Usually our preference goes to the mean and the standard deviation because of rather general Probability Theory theorems, which make their use convenient for further evaluations (to this standard deviation is related the concept of standard uncertainty [3]). Other ways to summarize with just a couple of number a probability distribution is the `central' interval which contain the uncertain variable of interest at a given probability level credible interval. We report in the following table these summaries, that provide a quantitative evaluation of the uncertainty, together to the probability that the `true value' of the efficacy is larger than 90%, reminding however that the most complete, quantitative information of the inference is contained in the curves of Fig. 2:

  mean $\pm$ stand. unc. centr. 95% cred. int. $P(\epsilon \ge 0.9)$
Moderna $0.933 \pm 0.029 $ $[0.866, 0.976]$ 0.872
Pfizer $0.944 \pm 0.019$ $[0.900, 0.975]$ 0.976
We would like to remind that this results do not depend on the exact values of $n_V$ and $n_P$, provided they are enough larger than $n_{P_I}$.

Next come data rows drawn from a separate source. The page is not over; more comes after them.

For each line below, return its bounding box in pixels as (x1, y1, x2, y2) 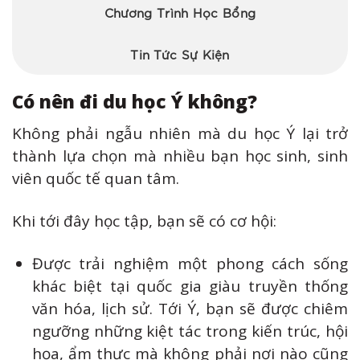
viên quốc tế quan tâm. (12, 168, 179, 190)
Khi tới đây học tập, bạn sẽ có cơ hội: (12, 211, 276, 232)
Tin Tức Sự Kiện (130, 46, 230, 62)
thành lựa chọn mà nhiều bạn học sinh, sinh (12, 145, 348, 167)
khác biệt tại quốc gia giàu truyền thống (31, 275, 348, 297)
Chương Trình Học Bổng (104, 4, 256, 20)
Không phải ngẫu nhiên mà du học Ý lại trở (12, 123, 348, 145)
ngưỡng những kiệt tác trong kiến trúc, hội (31, 320, 348, 342)
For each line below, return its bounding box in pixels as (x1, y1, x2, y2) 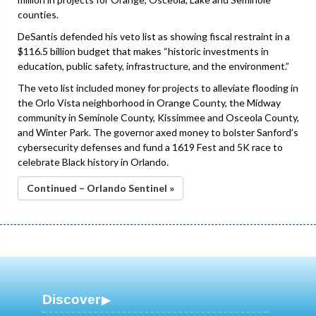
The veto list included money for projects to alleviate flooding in (18, 81, 298, 94)
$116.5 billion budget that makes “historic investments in (18, 44, 269, 57)
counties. (18, 8, 59, 20)
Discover (42, 291, 100, 307)
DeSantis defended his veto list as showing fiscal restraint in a (18, 30, 290, 42)
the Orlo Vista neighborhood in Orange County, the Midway (18, 96, 281, 109)
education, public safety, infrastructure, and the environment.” (18, 59, 289, 72)
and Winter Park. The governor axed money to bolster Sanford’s (18, 126, 298, 138)
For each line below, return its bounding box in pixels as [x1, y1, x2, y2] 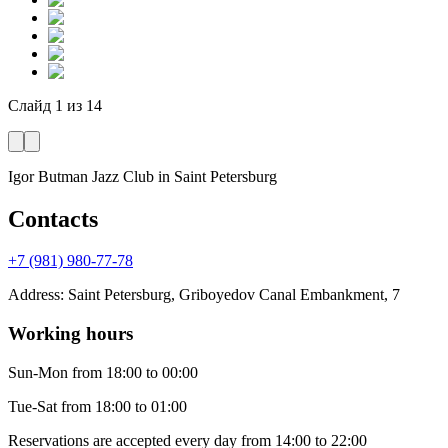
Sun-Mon [8, 363, 68, 381]
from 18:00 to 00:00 [72, 363, 198, 381]
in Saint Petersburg [158, 167, 277, 185]
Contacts [8, 205, 98, 232]
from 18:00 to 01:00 [61, 397, 187, 415]
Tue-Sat [8, 397, 57, 415]
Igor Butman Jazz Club [8, 167, 154, 185]
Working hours [8, 323, 133, 345]
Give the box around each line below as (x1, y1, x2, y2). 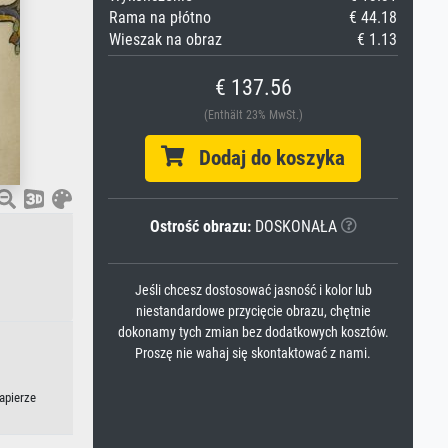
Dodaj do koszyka (184, 146, 345, 170)
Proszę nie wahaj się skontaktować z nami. (135, 345, 371, 362)
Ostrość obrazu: (149, 217, 251, 236)
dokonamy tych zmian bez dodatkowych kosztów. (117, 324, 389, 341)
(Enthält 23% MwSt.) (203, 108, 303, 122)
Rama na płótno (109, 8, 211, 27)
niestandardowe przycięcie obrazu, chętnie (135, 303, 371, 320)
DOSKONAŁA (250, 217, 337, 236)
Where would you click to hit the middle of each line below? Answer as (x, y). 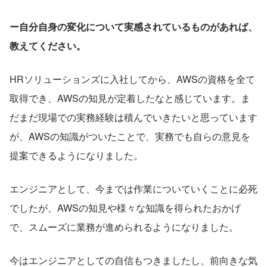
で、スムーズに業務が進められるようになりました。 (124, 226)
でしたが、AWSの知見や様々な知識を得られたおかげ (125, 207)
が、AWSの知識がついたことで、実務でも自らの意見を (130, 136)
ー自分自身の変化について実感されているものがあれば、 (133, 26)
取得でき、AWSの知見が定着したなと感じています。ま (130, 98)
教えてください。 (48, 45)
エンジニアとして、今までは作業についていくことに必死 (133, 188)
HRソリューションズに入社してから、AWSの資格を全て (132, 79)
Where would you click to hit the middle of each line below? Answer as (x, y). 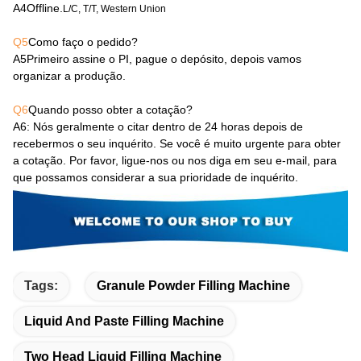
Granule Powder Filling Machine (193, 286)
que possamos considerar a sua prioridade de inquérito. (156, 177)
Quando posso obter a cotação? (110, 109)
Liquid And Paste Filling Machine (124, 322)
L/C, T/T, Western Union (114, 8)
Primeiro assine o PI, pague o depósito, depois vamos (164, 58)
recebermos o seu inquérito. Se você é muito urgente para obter (177, 143)
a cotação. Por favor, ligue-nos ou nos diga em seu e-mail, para (175, 160)
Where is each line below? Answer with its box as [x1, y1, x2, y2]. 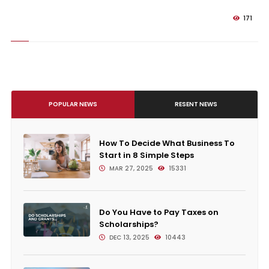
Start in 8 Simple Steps [98, 150, 194, 161]
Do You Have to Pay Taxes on [98, 207, 219, 218]
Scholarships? [98, 219, 159, 230]
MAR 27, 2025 [107, 164, 153, 173]
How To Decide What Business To [98, 138, 235, 149]
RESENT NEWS [175, 100, 218, 109]
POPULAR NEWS [48, 100, 97, 109]
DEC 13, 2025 [107, 233, 150, 242]
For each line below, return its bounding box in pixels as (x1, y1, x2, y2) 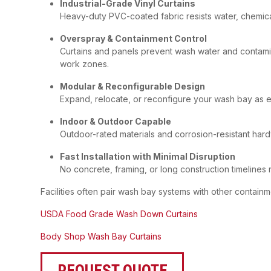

As it is easy to expect, the MCMC also provides results on the other `unobserved' nodes of the causal model, in our case $p_A$ and $n_{V_A}$. We refrain to quote results on the `assault probability', because they could easily be misunderstood, as they strongly depend, contrary to $\epsilon$, on the precise values of $n_V$ and $n_P$, being $p_A$ a catch-all quantity embedding several real life variables, including the virus prevalence. We give, instead, the results concerning $n_{V_A}$, weakly dependent on $p_A$ and $n_{V_A}$ and that we expect to be of the order of magnitude of $n_{V_I}$. We get, in fact, respectively for Moderna and Pfizer, $89\pm 13$ and $161\pm 18$ (note that the standard uncertainties are not simply $\sqrt{n_{V_I}}$, as a rule of thumb would suggest).